Dans ce jeu offensif, comme dans l'ancien tennis, le secret du service est toujours dans l'éducation et l'entraînement du « jeu de jambes », où Suzanne Langlen était inégalable (celle-ci, d'ailleurs, jouait comme un homme). Mais, au lieu de consister comme jadis à calculer le pivotement des pieds au sol et le balancement du bassin pour la préparation d'un revers ou d'un coup droit, ce jeu de jambes consiste avant tout, désormais, à faire avancer le corps vers le filet, tout en conservant les épaules, et en particulier le membre supérieur droit (pour les droitiers), toujours prêts à l'attaque, ce qui comporte une prise de raquette un peu différente de celle de jadis.

Si bien que l'objectif n°1 est désormais une orientation des épaules approximativement parallèle à la trajectoire de renvoi de la balle (c'est le cas du smash), dès le moment où commence l'exécution du mouvement de frapper la balle. Alors que jadis le smash n'était utilisé que pour terminer un échange et que, dans presque tous les autres cas, la position du bras était perpendiculaire à la trajectoire de la balle.

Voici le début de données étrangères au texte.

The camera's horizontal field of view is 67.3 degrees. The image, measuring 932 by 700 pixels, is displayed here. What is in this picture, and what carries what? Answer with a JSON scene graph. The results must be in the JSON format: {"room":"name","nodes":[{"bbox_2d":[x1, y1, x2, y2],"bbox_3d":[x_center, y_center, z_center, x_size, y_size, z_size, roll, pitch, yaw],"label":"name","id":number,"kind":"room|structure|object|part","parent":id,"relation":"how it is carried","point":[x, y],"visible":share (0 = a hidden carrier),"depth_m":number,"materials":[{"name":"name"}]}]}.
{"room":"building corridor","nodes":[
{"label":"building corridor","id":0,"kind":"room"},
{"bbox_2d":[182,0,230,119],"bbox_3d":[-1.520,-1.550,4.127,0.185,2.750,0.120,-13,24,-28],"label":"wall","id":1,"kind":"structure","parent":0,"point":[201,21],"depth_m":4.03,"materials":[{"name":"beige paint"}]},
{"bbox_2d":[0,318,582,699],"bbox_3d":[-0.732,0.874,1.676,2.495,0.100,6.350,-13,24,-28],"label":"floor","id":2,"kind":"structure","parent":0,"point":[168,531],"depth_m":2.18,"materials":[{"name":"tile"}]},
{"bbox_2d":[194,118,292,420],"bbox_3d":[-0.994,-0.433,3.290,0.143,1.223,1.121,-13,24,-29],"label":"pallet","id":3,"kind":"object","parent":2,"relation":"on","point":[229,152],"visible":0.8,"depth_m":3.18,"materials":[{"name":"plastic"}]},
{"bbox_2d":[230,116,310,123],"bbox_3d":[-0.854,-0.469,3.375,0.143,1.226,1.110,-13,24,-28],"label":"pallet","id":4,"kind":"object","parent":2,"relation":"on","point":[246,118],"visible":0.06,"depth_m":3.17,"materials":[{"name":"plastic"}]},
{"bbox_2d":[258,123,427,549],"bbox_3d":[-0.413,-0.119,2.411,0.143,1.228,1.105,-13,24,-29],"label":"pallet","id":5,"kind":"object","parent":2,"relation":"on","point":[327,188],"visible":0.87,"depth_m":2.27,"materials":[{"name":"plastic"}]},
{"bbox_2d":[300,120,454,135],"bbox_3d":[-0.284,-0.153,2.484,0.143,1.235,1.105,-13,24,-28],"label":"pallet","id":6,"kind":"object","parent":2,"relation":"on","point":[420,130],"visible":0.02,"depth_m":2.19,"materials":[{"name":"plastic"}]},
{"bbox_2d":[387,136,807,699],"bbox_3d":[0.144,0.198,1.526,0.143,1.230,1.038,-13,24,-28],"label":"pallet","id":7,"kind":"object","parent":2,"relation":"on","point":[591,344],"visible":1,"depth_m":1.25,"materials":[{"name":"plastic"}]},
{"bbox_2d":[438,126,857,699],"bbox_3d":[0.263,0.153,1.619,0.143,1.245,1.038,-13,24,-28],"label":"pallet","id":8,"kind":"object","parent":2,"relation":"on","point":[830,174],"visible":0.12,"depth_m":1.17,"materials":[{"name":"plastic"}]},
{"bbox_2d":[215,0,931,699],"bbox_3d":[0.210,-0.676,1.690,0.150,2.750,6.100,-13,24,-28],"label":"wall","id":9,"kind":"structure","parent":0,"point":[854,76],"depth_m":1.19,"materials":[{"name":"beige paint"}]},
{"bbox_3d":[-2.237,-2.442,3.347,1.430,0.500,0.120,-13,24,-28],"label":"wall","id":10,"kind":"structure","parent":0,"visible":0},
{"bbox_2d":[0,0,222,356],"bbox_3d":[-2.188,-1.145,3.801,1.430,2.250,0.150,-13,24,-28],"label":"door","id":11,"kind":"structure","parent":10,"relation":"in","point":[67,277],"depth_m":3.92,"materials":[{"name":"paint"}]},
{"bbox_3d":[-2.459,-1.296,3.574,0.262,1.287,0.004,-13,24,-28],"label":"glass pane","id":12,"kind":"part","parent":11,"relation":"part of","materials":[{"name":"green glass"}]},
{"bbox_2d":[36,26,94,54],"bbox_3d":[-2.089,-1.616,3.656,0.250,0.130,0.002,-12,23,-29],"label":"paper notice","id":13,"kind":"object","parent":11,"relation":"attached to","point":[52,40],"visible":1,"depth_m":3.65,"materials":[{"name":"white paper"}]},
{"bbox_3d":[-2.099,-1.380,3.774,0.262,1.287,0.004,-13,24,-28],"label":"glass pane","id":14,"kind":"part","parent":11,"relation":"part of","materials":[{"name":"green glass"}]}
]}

Il est certain que, dans cette position, l'enchaînement s'effectue plus facilement et plus vite avec la course au filet, le démarrage s'identifiant avec les précédents mouvements du jeu de jambes, au lieu de nécessiter un changement total de position comme lorsqu'il s'agissait de passer de la position de défense à celle d'attaque.

La conservation de l'équilibre se trouve également facilitée de ce fait.

Autrement dit, alors que le tennis statique évoluait, sauf à la dernière seconde, en équilibre au-dessus du polygone de sustentation, le tennis offensif moderne exécute tous ses coups lorsque le corps est en mouvement, comme dans le patinage ou dans la danse. L'inclinaison du tronc est alors une condition primordiale du maintien de l'équilibre et de la puissance de l'attaque. Une deuxième condition est dans l'appréciation de la longueur des pas et des foulées qui doivent s'adapter à la vitesse de déplacement du tronc.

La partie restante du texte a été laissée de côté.